False sharing problems, which arise when two threads access different words in the same cache line. Because the smallest unit of information exchanged between processor caches is a cache line, a line will be moved between processors, even if each processor is dealing with a different word within that line. False sharing can hurt performance because cache lines moves can take hundreds of clocks.
Steps to use Intel Threading Building Blocks Dynamic Memory Allocation
One of the easiest ways to find out whether the application can benefit from Intel TBB dynamic memory allocation is to replace the standard dynamic memory allocation functions with the release version of the Intel TBB proxy library - libtbbmalloc_proxy.so.2. Simply load the proxy library at program load time using the LD_PRELOAD environment variable (without changing the executable file), or link the main executable file with the proxy library.

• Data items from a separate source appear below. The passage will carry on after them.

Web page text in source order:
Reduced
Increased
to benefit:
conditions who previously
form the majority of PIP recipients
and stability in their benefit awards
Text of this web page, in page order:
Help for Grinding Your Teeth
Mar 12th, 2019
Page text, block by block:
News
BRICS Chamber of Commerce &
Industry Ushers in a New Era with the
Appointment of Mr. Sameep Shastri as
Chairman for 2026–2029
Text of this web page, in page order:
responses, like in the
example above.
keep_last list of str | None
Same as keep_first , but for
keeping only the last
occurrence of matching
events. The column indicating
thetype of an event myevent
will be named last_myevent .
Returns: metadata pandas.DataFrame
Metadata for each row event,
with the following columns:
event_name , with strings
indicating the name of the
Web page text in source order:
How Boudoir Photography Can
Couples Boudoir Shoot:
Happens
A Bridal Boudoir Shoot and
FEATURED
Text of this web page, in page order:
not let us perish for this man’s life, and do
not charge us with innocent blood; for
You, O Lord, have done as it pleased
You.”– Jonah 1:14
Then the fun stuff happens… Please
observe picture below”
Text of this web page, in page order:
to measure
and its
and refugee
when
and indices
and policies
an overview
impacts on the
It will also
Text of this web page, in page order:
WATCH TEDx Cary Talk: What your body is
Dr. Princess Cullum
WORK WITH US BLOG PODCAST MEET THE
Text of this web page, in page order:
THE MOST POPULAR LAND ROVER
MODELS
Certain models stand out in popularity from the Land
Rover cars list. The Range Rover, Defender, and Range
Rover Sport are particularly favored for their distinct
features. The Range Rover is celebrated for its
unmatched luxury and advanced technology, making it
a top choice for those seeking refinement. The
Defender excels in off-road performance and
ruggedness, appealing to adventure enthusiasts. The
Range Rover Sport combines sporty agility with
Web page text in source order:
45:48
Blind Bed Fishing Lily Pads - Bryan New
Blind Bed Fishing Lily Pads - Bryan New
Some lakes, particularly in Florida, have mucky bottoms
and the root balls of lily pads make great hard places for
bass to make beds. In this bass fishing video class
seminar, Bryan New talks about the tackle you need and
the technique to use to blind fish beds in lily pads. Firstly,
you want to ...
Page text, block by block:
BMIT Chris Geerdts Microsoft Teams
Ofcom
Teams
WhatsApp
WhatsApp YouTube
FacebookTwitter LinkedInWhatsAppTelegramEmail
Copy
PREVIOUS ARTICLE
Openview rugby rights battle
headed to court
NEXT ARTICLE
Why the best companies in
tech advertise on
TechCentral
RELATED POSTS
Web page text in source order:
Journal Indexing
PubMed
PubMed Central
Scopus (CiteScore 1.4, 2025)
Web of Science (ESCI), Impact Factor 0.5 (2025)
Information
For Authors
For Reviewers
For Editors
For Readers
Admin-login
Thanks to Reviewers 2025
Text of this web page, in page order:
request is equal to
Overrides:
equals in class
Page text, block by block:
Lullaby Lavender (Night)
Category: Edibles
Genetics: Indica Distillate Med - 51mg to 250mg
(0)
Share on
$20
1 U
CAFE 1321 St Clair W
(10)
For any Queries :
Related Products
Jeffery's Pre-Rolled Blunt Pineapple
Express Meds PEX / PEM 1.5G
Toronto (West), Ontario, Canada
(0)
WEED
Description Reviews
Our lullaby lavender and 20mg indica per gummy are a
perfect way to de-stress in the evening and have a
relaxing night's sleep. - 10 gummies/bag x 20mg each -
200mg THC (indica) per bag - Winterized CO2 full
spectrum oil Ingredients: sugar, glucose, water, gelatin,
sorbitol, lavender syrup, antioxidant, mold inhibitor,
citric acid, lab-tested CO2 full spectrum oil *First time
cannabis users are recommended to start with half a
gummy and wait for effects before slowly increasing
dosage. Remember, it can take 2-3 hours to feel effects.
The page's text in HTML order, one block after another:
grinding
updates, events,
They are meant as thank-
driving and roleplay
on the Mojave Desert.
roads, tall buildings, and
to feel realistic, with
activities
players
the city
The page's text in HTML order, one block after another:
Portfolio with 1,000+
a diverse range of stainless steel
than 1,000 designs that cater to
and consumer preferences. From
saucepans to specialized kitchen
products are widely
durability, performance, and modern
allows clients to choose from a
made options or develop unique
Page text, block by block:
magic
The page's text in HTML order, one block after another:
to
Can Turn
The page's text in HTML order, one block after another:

Link with the TBB malloc proxy library: -ltbbmalloc_proxy
Set LD_PRELOAD environment variable to load the Intel® TBB malloc proxy library
$ export LD_PRELOAD=libtbbmalloc_proxy.so.2
Results of Optimization 2
Addressing the critical issue of scalability of default memory allocators, the Intel TBB dynamic memory allocation proxy library provides an additional 6 percent gain over the optimized scale-up hybrid MPI-OpenMP version (Figure 13).
Figure 13: Scale-up implementation – Intel® Threading Building Blocks improvements.
Optimization 3: Combining MPI Ranks and OpenMP Threads
Finally, further tuning was run which experimented with different combinations of MPI ranks and OpenMP threads running the same workload. With hyperthreading turned ON, we ran the workload while maximizing the total system usage, that is, using all of the 192 logical cores. Figure 14 shows the maximum throughput achieved when we ran a combination of 64 MPI ranks each running 3 OpenMP threads.
Figure 14: Optimization 3– comparison of rank and thread count combinations.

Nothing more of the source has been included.